**Instructions to follow**
Once you reach the line with "Christmas Star Ornament (140, 224, 238, 235)", transcribe it and every line after it to the end of the records, exactly, but not the pictures.

Recorded data START

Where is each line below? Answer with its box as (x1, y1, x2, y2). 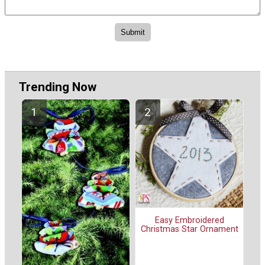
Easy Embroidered (154, 215, 224, 226)
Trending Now (19, 79, 96, 94)
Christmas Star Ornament (140, 224, 238, 235)
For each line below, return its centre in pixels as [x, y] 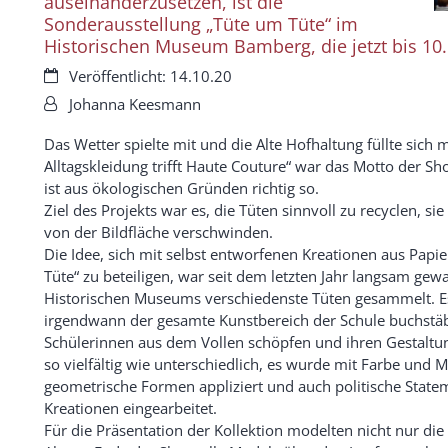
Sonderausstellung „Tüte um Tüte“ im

Recorded data END

**Output**
Christmas Star Ornament (140, 224, 238, 235)
For each line below, return its centre in pixels as [x, y] 
Sonderausstellung „Tüte um Tüte“ im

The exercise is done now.